**Source records:**
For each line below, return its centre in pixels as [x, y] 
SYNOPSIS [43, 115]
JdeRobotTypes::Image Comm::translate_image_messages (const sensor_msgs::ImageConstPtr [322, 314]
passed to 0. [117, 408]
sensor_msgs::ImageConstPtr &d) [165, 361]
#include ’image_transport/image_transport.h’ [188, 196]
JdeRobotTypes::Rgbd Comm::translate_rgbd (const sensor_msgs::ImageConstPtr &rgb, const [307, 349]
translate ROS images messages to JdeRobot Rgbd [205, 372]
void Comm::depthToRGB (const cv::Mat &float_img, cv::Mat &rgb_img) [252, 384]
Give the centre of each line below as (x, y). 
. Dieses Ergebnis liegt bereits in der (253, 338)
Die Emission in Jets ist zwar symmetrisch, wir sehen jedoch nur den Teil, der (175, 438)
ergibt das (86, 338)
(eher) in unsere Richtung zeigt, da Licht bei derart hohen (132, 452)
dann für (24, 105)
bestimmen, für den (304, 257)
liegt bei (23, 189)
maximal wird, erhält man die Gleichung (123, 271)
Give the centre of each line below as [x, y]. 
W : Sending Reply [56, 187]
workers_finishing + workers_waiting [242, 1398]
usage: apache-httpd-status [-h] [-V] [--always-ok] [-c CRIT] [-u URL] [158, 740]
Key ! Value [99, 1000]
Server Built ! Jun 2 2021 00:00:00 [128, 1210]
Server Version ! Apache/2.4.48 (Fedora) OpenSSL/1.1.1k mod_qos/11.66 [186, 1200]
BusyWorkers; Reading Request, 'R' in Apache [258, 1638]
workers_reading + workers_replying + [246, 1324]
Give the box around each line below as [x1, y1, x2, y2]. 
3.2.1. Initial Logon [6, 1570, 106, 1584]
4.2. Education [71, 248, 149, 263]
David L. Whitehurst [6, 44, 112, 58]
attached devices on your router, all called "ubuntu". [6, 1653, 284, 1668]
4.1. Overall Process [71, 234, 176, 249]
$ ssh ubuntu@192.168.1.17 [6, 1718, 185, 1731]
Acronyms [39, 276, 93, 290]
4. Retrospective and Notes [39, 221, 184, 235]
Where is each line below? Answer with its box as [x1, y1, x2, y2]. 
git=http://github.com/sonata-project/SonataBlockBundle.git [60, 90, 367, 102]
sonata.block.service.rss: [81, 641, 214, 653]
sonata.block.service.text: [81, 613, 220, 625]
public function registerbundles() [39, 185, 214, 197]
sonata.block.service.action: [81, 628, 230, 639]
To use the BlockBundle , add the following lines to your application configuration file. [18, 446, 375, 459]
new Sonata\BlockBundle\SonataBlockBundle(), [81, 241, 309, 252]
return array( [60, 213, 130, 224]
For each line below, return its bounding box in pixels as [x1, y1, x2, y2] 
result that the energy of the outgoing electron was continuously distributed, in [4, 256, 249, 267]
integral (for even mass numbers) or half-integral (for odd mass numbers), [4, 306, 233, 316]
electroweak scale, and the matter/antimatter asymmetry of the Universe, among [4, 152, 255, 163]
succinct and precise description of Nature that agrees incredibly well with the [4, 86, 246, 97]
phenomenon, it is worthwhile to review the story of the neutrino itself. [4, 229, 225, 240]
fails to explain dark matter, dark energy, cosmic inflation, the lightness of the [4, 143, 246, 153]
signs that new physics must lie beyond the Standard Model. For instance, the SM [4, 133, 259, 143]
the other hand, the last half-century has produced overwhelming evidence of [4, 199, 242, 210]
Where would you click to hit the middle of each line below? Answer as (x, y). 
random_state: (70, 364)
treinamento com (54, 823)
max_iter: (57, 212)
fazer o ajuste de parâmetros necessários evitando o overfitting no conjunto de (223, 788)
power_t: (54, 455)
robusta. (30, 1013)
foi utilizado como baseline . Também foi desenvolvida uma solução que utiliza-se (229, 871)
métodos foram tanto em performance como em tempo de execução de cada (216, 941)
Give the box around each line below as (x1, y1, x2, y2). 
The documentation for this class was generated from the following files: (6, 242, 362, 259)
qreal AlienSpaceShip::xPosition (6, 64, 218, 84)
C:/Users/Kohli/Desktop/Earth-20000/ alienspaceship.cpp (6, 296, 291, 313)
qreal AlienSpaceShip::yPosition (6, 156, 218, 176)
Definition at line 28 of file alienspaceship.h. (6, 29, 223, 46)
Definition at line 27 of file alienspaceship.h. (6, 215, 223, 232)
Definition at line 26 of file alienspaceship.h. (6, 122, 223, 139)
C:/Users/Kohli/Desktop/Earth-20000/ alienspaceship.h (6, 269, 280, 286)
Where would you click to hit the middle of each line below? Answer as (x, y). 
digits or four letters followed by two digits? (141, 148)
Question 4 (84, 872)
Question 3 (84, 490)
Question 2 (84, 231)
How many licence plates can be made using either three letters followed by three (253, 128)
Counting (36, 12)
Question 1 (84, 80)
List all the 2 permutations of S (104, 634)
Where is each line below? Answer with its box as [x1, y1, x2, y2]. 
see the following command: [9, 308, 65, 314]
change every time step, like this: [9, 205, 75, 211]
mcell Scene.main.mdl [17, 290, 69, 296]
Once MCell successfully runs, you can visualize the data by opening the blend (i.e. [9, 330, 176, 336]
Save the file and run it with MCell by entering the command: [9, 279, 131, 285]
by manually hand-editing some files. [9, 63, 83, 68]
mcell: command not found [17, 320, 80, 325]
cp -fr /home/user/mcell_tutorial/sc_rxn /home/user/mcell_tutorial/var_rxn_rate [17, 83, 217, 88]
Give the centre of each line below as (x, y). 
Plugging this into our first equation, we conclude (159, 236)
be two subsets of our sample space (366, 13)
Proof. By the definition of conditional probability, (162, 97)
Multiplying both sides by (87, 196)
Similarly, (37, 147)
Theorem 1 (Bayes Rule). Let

**Requirement:** Only one stretch of the records above is wanted: the lines between the one holding "below as [x1, y1, x2, y2]." and the one holding "4. Retrospective and", inclusive, reproduced exactly.

**Solution to the problem:**
Give the box around each line below as [x1, y1, x2, y2]. 
3.2.1. Initial Logon [6, 1570, 106, 1584]
4.2. Education [71, 248, 149, 263]
David L. Whitehurst [6, 44, 112, 58]
attached devices on your router, all called "ubuntu". [6, 1653, 284, 1668]
4.1. Overall Process [71, 234, 176, 249]
$ ssh ubuntu@192.168.1.17 [6, 1718, 185, 1731]
Acronyms [39, 276, 93, 290]
4. Retrospective and Notes [39, 221, 184, 235]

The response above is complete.